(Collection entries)
▬▬▬

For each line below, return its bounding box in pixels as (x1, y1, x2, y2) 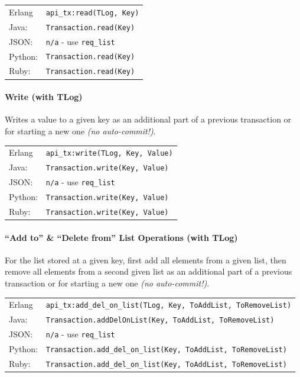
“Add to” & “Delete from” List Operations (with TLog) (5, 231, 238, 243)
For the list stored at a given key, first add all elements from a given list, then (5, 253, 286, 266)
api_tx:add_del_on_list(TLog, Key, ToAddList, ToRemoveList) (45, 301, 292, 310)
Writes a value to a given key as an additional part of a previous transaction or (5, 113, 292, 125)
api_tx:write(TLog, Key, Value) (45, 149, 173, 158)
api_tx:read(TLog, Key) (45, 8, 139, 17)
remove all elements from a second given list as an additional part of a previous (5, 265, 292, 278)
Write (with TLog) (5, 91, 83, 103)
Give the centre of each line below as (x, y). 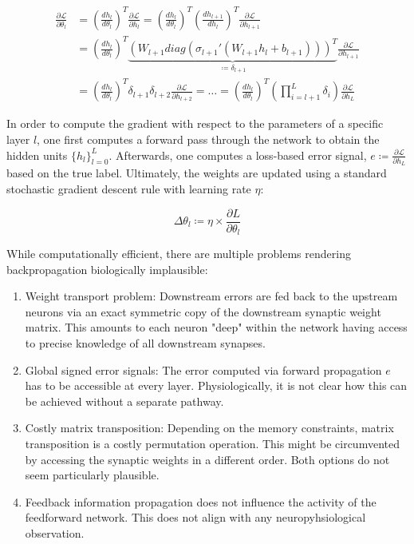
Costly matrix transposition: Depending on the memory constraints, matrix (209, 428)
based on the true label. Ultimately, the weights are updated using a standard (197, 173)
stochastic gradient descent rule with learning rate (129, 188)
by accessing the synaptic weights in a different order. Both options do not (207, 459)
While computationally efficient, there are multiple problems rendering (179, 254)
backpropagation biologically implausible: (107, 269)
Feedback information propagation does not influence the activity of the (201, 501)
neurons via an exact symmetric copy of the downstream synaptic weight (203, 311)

▬▬▬

• Your instructions: Your answer should consist solely of the lines above from the line with "Costly matrix transposition: Depending" to the line with "Feedback information propagation", both included, reproduced exactly.

• Output of the exercise:
Costly matrix transposition: Depending on the memory constraints, matrix (209, 428)
based on the true label. Ultimately, the weights are updated using a standard (197, 173)
stochastic gradient descent rule with learning rate (129, 188)
by accessing the synaptic weights in a different order. Both options do not (207, 459)
While computationally efficient, there are multiple problems rendering (179, 254)
backpropagation biologically implausible: (107, 269)
Feedback information propagation does not influence the activity of the (201, 501)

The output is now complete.